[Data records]
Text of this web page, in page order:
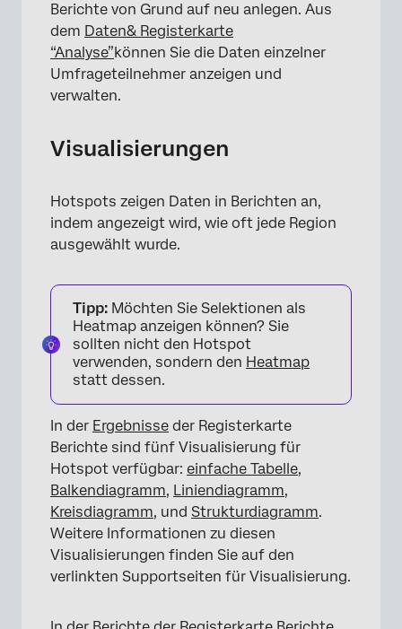
Berichte von Grund auf neu anlegen. Aus
dem Daten& Registerkarte
“Analyse”können Sie die Daten einzelner
Umfrageteilnehmer anzeigen und
verwalten.
Visualisierungen
Hotspots zeigen Daten in Berichten an,
indem angezeigt wird, wie oft jede Region
ausgewählt wurde.
Tipp: Möchten Sie Selektionen als
Heatmap anzeigen können? Sie
sollten nicht den Hotspot
verwenden, sondern den Heatmap
statt dessen.
In der Ergebnisse der Registerkarte
Berichte sind fünf Visualisierung für
Hotspot verfügbar: einfache Tabelle,
Balkendiagramm, Liniendiagramm,
Kreisdiagramm, und Strukturdiagramm.
Weitere Informationen zu diesen
Visualisierungen finden Sie auf den
verlinkten Supportseiten für Visualisierung.
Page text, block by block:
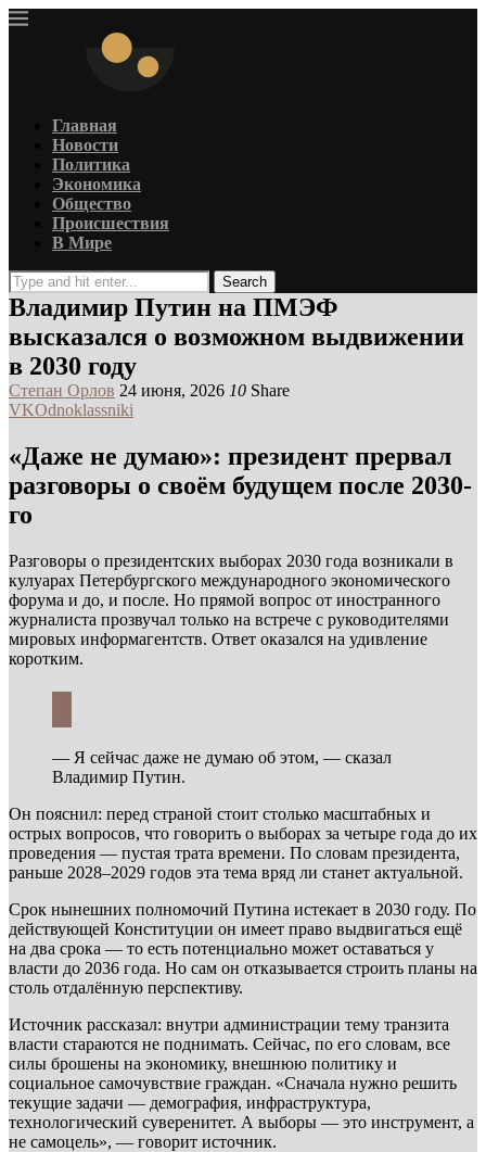
Главная
Новости
Политика
Экономика
Общество
Происшествия
В Мире
Search
Владимир Путин на ПМЭФ
высказался о возможном выдвижении
в 2030 году
Степан Орлов 24 июня, 2026 10 Share
VKOdnoklassniki
«Даже не думаю»: президент прервал
разговоры о своём будущем после 2030-
го
Разговоры о президентских выборах 2030 года возникали в
кулуарах Петербургского международного экономического
форума и до, и после. Но прямой вопрос от иностранного
журналиста прозвучал только на встрече с руководителями
мировых информагентств. Ответ оказался на удивление
коротким.
— Я сейчас даже не думаю об этом, — сказал
Владимир Путин.
Он пояснил: перед страной стоит столько масштабных и
острых вопросов, что говорить о выборах за четыре года до их
проведения — пустая трата времени. По словам президента,
раньше 2028–2029 годов эта тема вряд ли станет актуальной.
Срок нынешних полномочий Путина истекает в 2030 году. По
действующей Конституции он имеет право выдвигаться ещё
на два срока — то есть потенциально может оставаться у
власти до 2036 года. Но сам он отказывается строить планы на
столь отдалённую перспективу.
Источник рассказал: внутри администрации тему транзита
власти стараются не поднимать. Сейчас, по его словам, все
силы брошены на экономику, внешнюю политику и
социальное самочувствие граждан. «Сначала нужно решить
текущие задачи — демография, инфраструктура,
технологический суверенитет. А выборы — это инструмент, а
не самоцель», — говорит источник.
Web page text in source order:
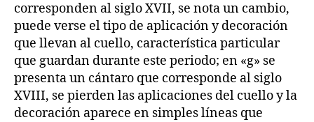
corresponden al siglo XVII, se nota un cambio,
puede verse el tipo de aplicación y decoración
que llevan al cuello, característica particular
que guardan durante este periodo; en «g» se
presenta un cántaro que corresponde al siglo
XVIII, se pierden las aplicaciones del cuello y la
decoración aparece en simples líneas que
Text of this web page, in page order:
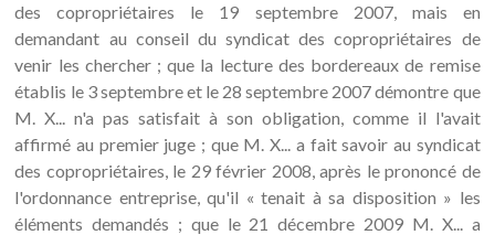
des copropriétaires le 19 septembre 2007, mais en
demandant au conseil du syndicat des copropriétaires de
venir les chercher ; que la lecture des bordereaux de remise
établis le 3 septembre et le 28 septembre 2007 démontre que
M. X... n'a pas satisfait à son obligation, comme il l'avait
affirmé au premier juge ; que M. X... a fait savoir au syndicat
des copropriétaires, le 29 février 2008, après le prononcé de
l'ordonnance entreprise, qu'il « tenait à sa disposition » les
éléments demandés ; que le 21 décembre 2009 M. X... a
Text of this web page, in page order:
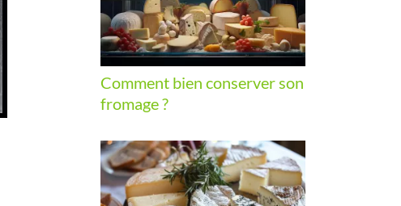
Comment bien conserver son
fromage ?
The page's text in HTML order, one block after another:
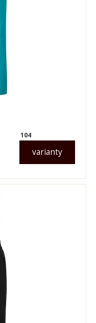
varianty
104
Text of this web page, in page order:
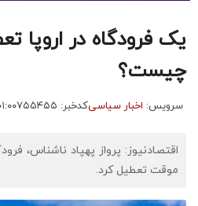
یک فرودگاه در اروپا
چیست؟
سرویس: اخبار سیاسیکدخبر: ۷۵۵۴۵۵
اقتصادنیوز: پرواز پهپاد ناشناس،
موقت تعطیل کرد.
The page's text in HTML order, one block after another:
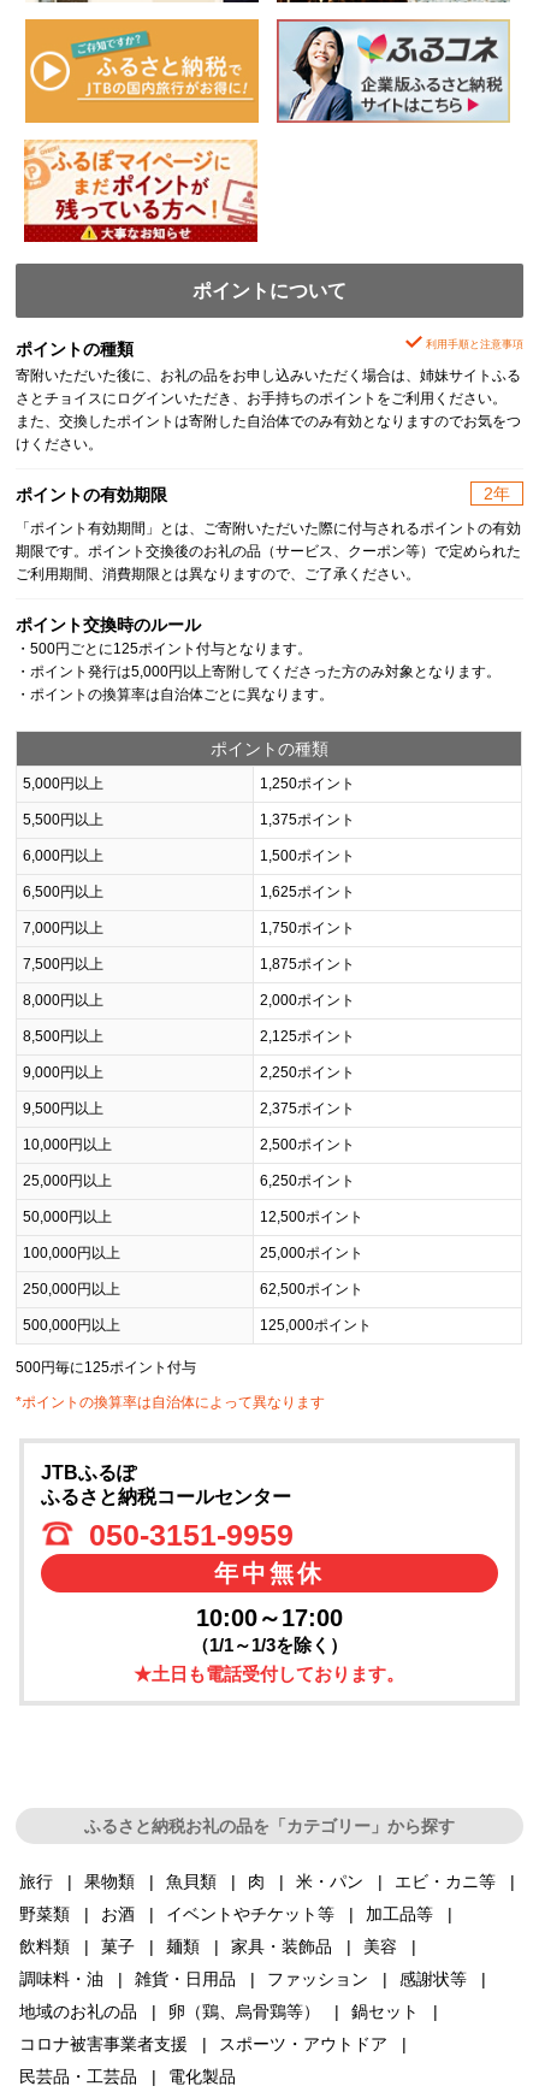
ポイントについて
ポイントの種類 利用手順と注意事項
寄附いただいた後に、お礼の品をお申し込みいただく場合は、姉妹サイトふる
さとチョイスにログインいただき、お手持ちのポイントをご利用ください。
また、交換したポイントは寄附した自治体でのみ有効となりますのでお気をつ
けください。
ポイントの有効期限 2年
「ポイント有効期間」とは、ご寄附いただいた際に付与されるポイントの有効
期限です。ポイント交換後のお礼の品（サービス、クーポン等）で定められた
ご利用期間、消費期限とは異なりますので、ご了承ください。
ポイント交換時のルール
・500円ごとに125ポイント付与となります。
・ポイント発行は5,000円以上寄附してくださった方のみ対象となります。
・ポイントの換算率は自治体ごとに異なります。
ポイントの種類
5,000円以上 1,250ポイント
5,500円以上 1,375ポイント
6,000円以上 1,500ポイント
6,500円以上 1,625ポイント
7,000円以上 1,750ポイント
7,500円以上 1,875ポイント
8,000円以上 2,000ポイント
8,500円以上 2,125ポイント
9,000円以上 2,250ポイント
9,500円以上 2,375ポイント
10,000円以上 2,500ポイント
25,000円以上 6,250ポイント
50,000円以上 12,500ポイント
100,000円以上 25,000ポイント
250,000円以上 62,500ポイント
500,000円以上 125,000ポイント
500円毎に125ポイント付与
*ポイントの換算率は自治体によって異なります
JTBふるぽ
ふるさと納税コールセンター
050-3151-9959
年中無休
10:00～17:00
（1/1～1/3を除く）
★土日も電話受付しております。
ふるさと納税お礼の品を「カテゴリー」から探す
旅行 果物類 魚貝類 肉 米・パン
エビ・カニ等
野菜類
お酒 イベントやチケット等
加工品等
飲料類
菓子 麺類 家具・装飾品
美容
調味料・油
雑貨・日用品 ファッション
感謝状等
地域のお礼の品
卵（鶏、烏骨鶏等）
鍋セット
コロナ被害事業者支援
スポーツ・アウトドア
民芸品・工芸品
電化製品
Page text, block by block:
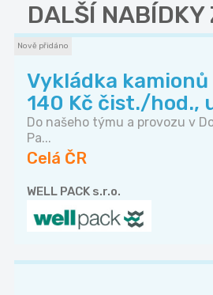
DALŠÍ NABÍDKY
Nově přidáno
Vykládka
140 Kč čist./hod.,
Do našeho týmu a provozu v
Pa...
Celá ČR
WELL PACK s.r.o.
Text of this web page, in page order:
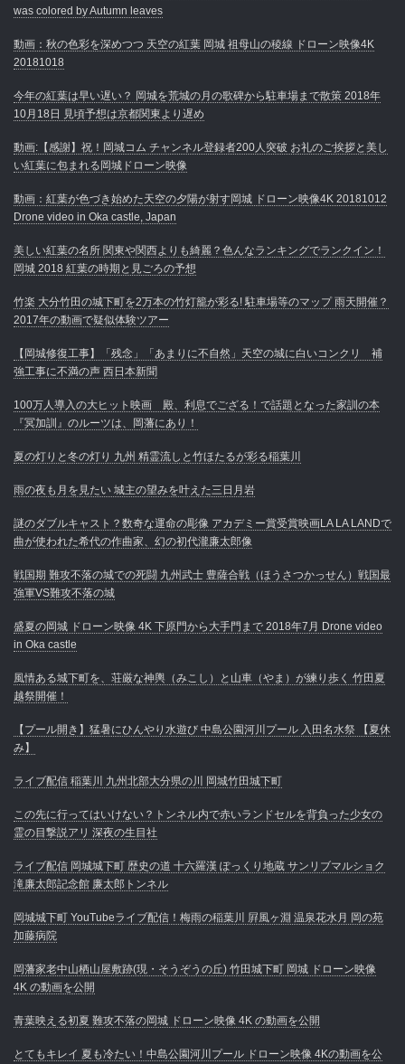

- _What the task asks_: Return each line from the records that includes the word "Visualisierungen".

- _Response area_:
Visualisierungen
Visualisierungen finden Sie auf den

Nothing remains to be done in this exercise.